長い年月、男は誰にも心を開かず、自由を求めて暮らすうち、
自分が歳をとってしまったことに気がつきませんでした。
男は、痩せた土地を耕して、その日暮らしをしておりました。
けれども男は、そんな気ままな生活に満足しておりました。

有る日、そんな男の家に、傷ついた子狐が迷い込みました。
男は、その子狐を優しく優しく介抱しました。
ささくれ立っていた男の心に、いつしか温かい風が吹き込みました。
子狐の傷が癒える頃、男は痩せた土地を耕すことも忘れ、日がな一日、子狐と野山を歩き、遊んで暮らすようになりました。

月日が過ぎ、子狐はだんだん、大人になっていきました。
そして時折、ひとりで出歩くようになりました。
時には、狩りをして、お土産にねずみや、野うさぎを銜えて帰ってきたりもしましたが、山へ遊びに行った狐が家にもどるまで、男は、心配で心配でたまりませんでした。

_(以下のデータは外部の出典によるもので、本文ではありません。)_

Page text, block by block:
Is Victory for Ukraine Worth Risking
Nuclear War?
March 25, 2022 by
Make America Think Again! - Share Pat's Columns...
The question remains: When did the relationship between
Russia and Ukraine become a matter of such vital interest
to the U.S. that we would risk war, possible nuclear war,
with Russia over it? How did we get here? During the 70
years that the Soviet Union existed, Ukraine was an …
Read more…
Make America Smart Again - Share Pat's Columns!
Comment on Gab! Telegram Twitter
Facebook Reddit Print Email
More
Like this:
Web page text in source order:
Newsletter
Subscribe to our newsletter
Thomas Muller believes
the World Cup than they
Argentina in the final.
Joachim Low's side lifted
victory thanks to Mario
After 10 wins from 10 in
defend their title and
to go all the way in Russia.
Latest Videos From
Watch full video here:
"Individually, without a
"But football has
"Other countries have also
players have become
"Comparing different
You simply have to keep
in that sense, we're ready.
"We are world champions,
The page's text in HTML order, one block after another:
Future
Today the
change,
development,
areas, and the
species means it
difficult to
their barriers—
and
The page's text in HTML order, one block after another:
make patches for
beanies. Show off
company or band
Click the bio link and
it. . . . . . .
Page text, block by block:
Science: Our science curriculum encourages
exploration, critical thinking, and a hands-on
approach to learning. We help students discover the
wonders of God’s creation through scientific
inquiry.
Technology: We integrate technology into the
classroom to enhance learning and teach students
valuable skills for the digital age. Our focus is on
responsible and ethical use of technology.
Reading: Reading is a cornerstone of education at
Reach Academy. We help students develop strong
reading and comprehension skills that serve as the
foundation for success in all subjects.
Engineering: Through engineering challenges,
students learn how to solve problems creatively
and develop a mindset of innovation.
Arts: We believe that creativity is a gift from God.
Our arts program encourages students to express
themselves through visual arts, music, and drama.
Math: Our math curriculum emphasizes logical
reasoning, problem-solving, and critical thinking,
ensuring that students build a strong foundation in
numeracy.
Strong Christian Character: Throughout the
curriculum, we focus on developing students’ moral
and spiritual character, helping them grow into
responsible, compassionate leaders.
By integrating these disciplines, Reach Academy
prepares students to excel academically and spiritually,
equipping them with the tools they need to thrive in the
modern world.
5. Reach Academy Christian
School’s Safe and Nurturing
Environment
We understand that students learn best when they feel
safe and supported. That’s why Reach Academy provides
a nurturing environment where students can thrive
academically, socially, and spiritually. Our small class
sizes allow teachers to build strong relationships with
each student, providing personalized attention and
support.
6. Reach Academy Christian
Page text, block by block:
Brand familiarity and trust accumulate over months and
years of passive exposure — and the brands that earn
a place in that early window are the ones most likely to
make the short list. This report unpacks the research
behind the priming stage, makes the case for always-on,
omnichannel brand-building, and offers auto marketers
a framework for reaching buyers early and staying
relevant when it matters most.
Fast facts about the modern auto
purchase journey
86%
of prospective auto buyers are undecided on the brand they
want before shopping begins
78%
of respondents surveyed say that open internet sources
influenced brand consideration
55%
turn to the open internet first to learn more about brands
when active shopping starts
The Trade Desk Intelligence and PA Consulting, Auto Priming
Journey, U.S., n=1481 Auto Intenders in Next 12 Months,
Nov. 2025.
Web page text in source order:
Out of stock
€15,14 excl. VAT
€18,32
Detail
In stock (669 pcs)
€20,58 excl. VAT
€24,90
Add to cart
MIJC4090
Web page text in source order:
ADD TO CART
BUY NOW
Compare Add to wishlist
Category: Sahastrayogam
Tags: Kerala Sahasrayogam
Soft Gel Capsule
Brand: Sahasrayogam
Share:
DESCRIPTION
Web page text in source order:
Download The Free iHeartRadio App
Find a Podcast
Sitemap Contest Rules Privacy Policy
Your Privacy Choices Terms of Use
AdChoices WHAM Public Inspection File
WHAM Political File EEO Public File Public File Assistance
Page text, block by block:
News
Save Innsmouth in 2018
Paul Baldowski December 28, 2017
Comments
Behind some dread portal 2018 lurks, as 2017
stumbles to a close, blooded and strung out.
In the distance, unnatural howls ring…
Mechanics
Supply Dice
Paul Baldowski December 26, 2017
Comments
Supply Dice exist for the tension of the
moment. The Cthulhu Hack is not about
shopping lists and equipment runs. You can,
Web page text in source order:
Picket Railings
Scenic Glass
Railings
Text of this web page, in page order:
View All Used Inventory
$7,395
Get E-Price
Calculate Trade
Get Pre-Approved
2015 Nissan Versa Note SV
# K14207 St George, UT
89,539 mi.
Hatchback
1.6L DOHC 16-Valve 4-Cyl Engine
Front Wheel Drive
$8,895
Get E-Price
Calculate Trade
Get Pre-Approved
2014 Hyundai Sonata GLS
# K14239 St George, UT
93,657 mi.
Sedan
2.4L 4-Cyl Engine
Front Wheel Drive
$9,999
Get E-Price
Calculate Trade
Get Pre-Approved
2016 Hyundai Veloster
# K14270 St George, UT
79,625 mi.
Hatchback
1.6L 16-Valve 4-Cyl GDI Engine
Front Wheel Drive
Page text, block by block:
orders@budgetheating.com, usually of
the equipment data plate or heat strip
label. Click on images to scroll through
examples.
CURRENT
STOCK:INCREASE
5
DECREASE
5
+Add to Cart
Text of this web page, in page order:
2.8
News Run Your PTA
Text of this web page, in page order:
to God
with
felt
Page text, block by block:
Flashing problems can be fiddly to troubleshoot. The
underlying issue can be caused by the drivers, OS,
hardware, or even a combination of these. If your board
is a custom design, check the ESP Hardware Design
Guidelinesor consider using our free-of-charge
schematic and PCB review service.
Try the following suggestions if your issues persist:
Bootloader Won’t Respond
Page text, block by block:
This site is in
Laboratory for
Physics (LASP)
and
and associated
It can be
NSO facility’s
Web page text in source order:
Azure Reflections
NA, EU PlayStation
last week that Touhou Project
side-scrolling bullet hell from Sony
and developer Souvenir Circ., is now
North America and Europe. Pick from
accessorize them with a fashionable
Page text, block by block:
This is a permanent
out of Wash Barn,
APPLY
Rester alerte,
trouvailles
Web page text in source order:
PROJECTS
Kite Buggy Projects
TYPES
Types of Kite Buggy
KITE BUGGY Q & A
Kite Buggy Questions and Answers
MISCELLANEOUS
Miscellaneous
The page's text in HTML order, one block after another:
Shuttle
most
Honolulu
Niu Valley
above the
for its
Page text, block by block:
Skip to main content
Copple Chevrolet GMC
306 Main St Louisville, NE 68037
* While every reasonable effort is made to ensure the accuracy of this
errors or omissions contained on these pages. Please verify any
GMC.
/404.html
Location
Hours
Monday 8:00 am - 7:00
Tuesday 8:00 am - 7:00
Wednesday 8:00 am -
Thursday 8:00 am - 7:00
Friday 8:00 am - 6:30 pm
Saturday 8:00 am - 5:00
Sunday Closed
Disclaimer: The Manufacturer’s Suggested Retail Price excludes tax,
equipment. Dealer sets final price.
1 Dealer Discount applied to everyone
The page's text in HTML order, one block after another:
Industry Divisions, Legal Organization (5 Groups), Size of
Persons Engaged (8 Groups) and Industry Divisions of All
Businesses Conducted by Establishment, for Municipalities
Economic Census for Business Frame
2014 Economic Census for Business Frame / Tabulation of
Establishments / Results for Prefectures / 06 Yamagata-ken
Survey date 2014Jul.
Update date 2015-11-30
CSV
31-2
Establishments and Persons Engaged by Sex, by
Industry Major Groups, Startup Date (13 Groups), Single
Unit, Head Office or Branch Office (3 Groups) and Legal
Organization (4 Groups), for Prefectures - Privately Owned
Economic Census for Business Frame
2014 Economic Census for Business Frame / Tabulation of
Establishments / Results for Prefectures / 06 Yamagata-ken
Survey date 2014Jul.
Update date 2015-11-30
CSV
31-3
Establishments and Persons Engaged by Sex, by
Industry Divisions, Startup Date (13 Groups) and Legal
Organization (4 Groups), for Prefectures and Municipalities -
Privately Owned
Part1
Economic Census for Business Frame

やがて男は、子狐を山に返さなければいけない時を恐れるようになりました。
狐の居なくなる寂しさを恐れ、男は何も手につかない毎日を送るようになりました。
痩せた土地はさらに荒れて、明日、食べるものさえ、なくなりました。
それでも、男は荒れた土地を耕そうともせず、狐の居なくなる日ばかりを恐れておりました。

ある日、いつものように山へ遊びに行った狐がなかなか戻らず、男は不安と心配で、年老いた母が作った僅かな米で出来た粥さえ喉を通らぬまま、夜も眠れない日々が続きました。

数日後、狐は若い大きな狐と山から降りてきました。
二匹は男の前でじゃれあうようにして、また山へと消えていきました。
男は、可愛がっていた狐と、大きな若い狐とが楽しそうに走り去っていった山の影が消えてしまうまで、いつまでも、ただじっと、山を見つめておりました。

月が山に影を作り始める頃、男は自分の細く頼りない影に気がつきました。
男は、その影を見て始めて、老いというものを感じてしまいました。

次の日、男は何事もなかったかのように、また痩せた土地を耕しはじめました。
痩せた土地は、年月と共に肥え、次第に男と年老いた母に豊かな実りを与えてくれるようになりました。

けれども、男は、二度と笑わなくなりました。
そして、傷ついた小鳥でさえ、拾い上げることすら、しなくなりました。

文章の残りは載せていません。